Do you realise for example if during the time the tenants aren't paying rent the annual gas safety certificate falls due landlord still has to pay for that and for insurance?

Your posts are ridiculous or are you one of these people who think owning more than 1 house makes a landlord fair game?

BillyBanter Fri 07-Mar-14 23:52:11

So get out of the business.

Caitlin17 Fri 07-Mar-14 23:44:37

Billy it's not quite as simple as that. In Scotland for example it's virtually impossible to get rid of a tenant until there are 3 months'rent arrears. At that stage court action can be raised which, if not defended will add another 4 weeks minimum. A landlord potentially can receive no rent for 4- 5 months. If a tenant defends the action, no matter how spurious the grounds that can add several more months to the court process.

BillyBanter Fri 07-Mar-14 23:34:59

It's ridiculous. This is a business risk of the landlords not a risk tobe transferred to someone who takes pity on a friend or family member who can't get a flat otherwise.

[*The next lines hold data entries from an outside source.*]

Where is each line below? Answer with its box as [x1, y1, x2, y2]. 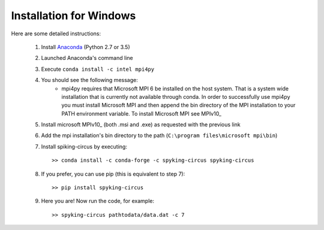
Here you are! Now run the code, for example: [41, 198, 154, 205]
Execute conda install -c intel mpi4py [41, 65, 155, 72]
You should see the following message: [41, 77, 138, 84]
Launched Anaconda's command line [41, 55, 133, 62]
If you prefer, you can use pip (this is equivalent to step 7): [41, 170, 185, 177]
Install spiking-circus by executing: [41, 143, 127, 150]
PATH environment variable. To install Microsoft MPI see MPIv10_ [61, 110, 222, 117]
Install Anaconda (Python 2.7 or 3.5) [41, 43, 130, 50]
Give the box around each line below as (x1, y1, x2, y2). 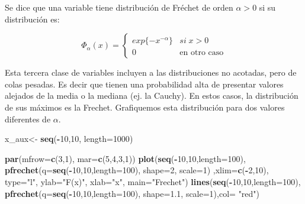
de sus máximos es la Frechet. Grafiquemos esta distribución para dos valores (5, 101, 285, 113)
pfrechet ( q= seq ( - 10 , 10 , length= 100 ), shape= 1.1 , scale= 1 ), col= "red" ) (5, 187, 260, 199)
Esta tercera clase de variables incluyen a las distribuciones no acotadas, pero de (5, 66, 297, 79)
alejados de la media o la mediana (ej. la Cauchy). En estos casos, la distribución (5, 89, 298, 102)
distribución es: (5, 12, 60, 25)
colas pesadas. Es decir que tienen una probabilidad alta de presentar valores (5, 77, 284, 90)
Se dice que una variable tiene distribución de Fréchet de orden (5, 1, 233, 13)
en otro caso (179, 48, 224, 57)
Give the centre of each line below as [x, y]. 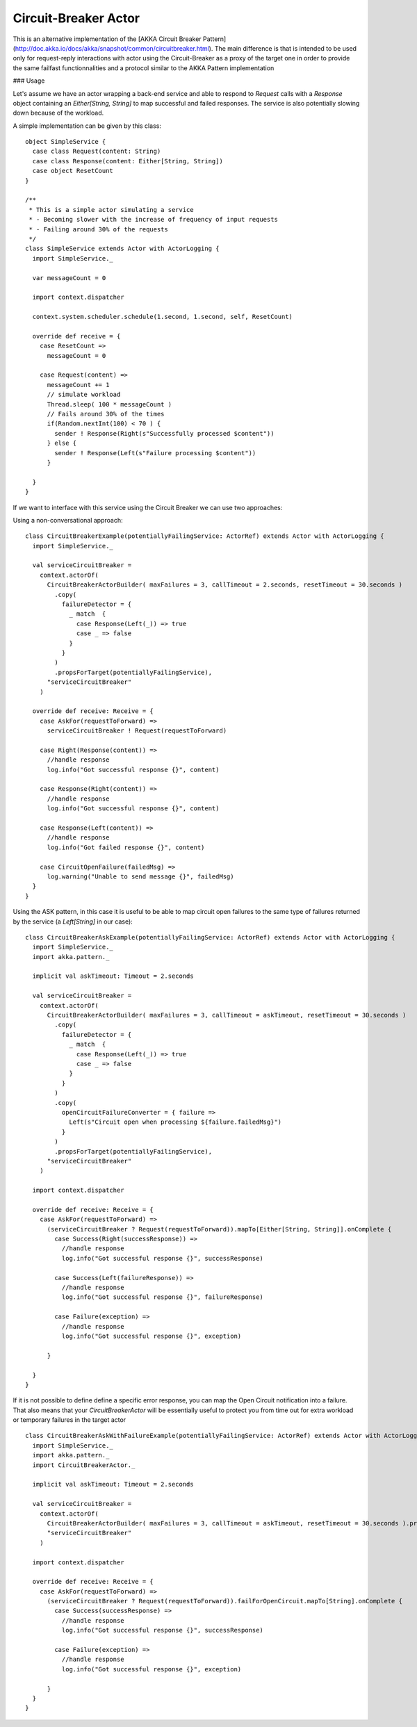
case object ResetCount [73, 171]
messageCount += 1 [78, 385]
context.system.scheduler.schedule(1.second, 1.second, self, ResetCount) [163, 317]
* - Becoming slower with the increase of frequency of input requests [153, 220]
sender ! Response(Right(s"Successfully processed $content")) [164, 433]
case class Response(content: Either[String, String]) [128, 161]
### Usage [29, 81]
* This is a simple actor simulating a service [111, 210]
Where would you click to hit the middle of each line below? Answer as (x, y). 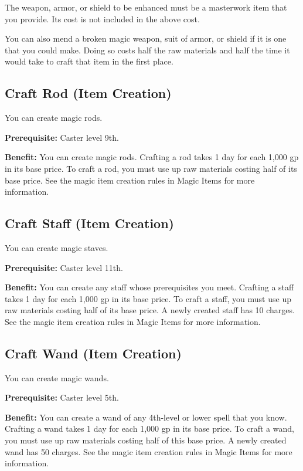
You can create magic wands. (57, 377)
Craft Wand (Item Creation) (93, 353)
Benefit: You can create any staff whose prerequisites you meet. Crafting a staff (149, 287)
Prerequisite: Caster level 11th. (64, 267)
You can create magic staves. (57, 247)
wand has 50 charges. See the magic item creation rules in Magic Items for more (149, 451)
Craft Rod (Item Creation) (88, 93)
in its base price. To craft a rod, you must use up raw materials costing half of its (151, 168)
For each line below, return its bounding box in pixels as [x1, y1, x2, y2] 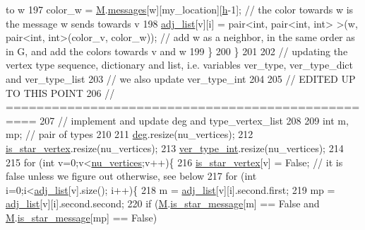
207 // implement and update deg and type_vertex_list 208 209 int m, [40, 113, 349, 127]
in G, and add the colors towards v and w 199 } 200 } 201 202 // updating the [6, 43, 348, 58]
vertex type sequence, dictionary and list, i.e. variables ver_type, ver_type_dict [6, 57, 353, 72]
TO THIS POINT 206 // [6, 85, 115, 100]
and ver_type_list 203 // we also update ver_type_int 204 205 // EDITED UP [6, 71, 356, 86]
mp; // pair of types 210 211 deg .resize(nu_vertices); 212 [6, 127, 253, 142]
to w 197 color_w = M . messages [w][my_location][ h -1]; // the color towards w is [6, 2, 354, 16]
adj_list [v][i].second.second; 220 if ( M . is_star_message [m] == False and [6, 196, 320, 211]
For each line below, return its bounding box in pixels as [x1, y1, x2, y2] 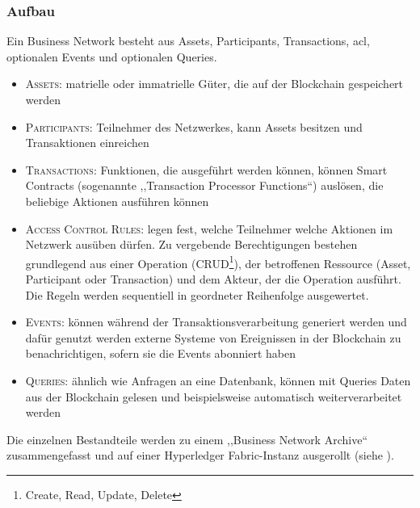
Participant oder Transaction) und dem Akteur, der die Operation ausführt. [25, 271, 401, 287]
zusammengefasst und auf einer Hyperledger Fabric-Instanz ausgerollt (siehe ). [6, 447, 394, 464]
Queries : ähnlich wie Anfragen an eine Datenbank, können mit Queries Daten [25, 372, 411, 388]
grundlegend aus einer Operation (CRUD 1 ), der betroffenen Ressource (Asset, [25, 252, 411, 271]
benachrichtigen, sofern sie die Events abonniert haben [25, 345, 296, 362]
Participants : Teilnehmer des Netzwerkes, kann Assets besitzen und [25, 118, 363, 135]
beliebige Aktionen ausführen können [25, 192, 209, 209]
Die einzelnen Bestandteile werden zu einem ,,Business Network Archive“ [6, 430, 367, 447]
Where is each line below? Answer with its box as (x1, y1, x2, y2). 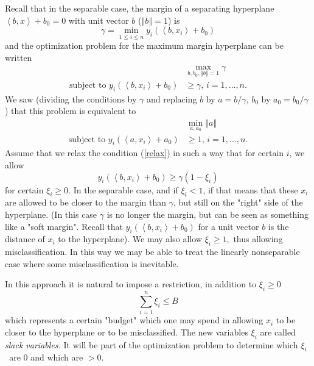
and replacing (146, 92, 197, 105)
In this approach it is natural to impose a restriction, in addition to (5, 278, 257, 290)
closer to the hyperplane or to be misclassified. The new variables (5, 325, 248, 338)
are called (260, 325, 296, 338)
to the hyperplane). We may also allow (58, 232, 202, 245)
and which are (30, 351, 83, 364)
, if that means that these (203, 183, 298, 196)
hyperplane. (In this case (5, 207, 97, 220)
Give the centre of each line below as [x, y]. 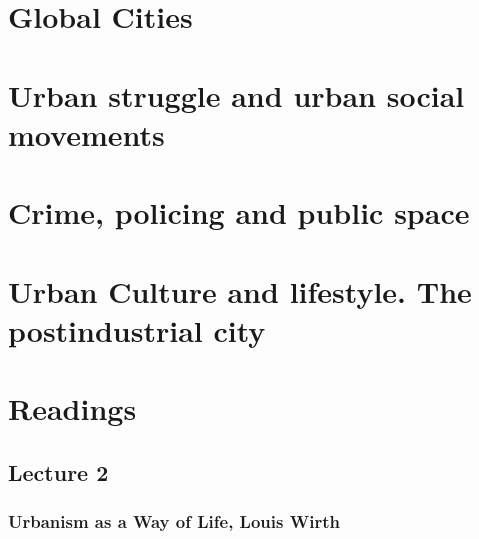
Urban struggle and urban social [236, 94]
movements [86, 133]
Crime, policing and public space [239, 212]
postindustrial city [137, 329]
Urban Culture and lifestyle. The [240, 290]
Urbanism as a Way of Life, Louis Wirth [174, 520]
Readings [72, 408]
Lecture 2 [58, 471]
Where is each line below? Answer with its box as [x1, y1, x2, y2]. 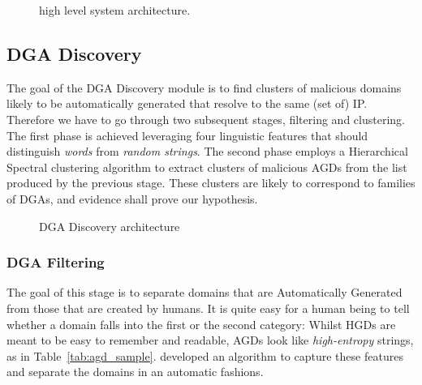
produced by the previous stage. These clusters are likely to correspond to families [6, 174, 416, 191]
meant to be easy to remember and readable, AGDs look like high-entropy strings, [6, 332, 414, 349]
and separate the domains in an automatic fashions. [6, 363, 264, 380]
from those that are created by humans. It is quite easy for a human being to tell [6, 299, 410, 316]
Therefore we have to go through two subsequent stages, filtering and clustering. [6, 110, 405, 127]
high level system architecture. [39, 2, 191, 18]
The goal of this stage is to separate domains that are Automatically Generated [6, 284, 403, 301]
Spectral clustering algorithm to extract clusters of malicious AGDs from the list [6, 158, 407, 175]
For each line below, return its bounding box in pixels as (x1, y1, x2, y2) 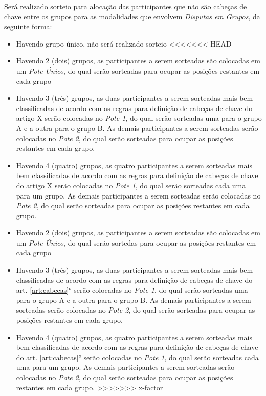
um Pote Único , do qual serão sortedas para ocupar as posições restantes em (16, 237, 256, 248)
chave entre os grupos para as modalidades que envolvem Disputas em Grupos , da (4, 11, 260, 21)
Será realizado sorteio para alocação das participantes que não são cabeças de (4, 1, 247, 11)
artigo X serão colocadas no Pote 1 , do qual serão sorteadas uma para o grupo (16, 113, 262, 123)
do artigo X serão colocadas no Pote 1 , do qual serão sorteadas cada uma (16, 180, 246, 190)
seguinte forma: (4, 21, 52, 32)
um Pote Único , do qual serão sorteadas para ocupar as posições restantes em (16, 65, 260, 76)
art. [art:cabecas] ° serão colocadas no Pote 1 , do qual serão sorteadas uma (16, 284, 248, 295)

Caitlin17 Fri 07-Mar-14 23:34:23

Sorry more thoughts, I only use a letting agency to do viewings, find tenants and check references. I do all the legal stuff myself. On repairs I have my preferred very reliable, very honest tradesmen and tenants are,like yours, told to instruct them direct and bills get sent to me.

Mumof3xx Fri 07-Mar-14 23:32:08

With my LA you pay a deposit of a months rent, of you are under 25 you also have to have a guarantor

Caitlin17 Fri 07-Mar-14 23:30:19

Oh and there are 3 approved Scottish deposit schemes. As far as I know they all work exactly the same way. I won't say which one I use as that might be unfair trading practice, but have a look at the web sites of all 3 and go with whichever you find most user friendly.

Caitlin17 Fri 07-Mar-14 23:27:07

OP all deposits in Scotland no matter when the lease started should have been placed by May 2013.

The Scottish courts have been ordering repayments and compensation payments. Any order would be made against you not the agency. It needs an application to be made to the courts by the tenants. Unfortunately it's in the tenants'interest to do so as it's a technical breach to which you have no defence. I hope they won't if you place it now.

Are you registered as a "fit and proper person" to be a landlord under The Anti Social Behaviour (Scotland) Act 2004?

familygermsareok Fri 07-Mar-14 22:50:58

caitlin I suspect you may be right about the LA trying to offload deposits they haven't properly placed. We are in Scotland and the tenancy began before the legal requirement to hold in the mydeposit scheme. As a new first time landlord I just left the LA to deal with everything I thought that's what I was paying them for.
My understanding is that deposits now have to be placed with mydepositscotland and as soon as it has been transferred to me I will be placing it there.
I'm not sure if the LA or myself would be liable if tenants decided to take us to court if it hasn't been properly placed. Hopefully this won't be an issue as I am now trying to sort it and so far have had a good relationship with tenants.

morethanpotatoprints and newbiefrugalgal thanks, I hadn't thought about asking them just to do annual safety checks at individual costings without the rest of the management. I'm a little worried that LA may refuse to deal with me again though if I leave them now and just use for new viewings when needed. I would also like to have regular property checks done, the tenants have been very reliable and looked after the house well(although their agreed pets have multiplied a bit) but it is reassuring to know this is continuing to be the case.
Tenants and I already manage repairs/maintenance between us as the LA have been shit at this. We have an agreement that the tenants can contact any local trades person direct when required and invoices sent straight to me. They confirm with me first for sums over £150. So LA really do sweet FA for their money angry.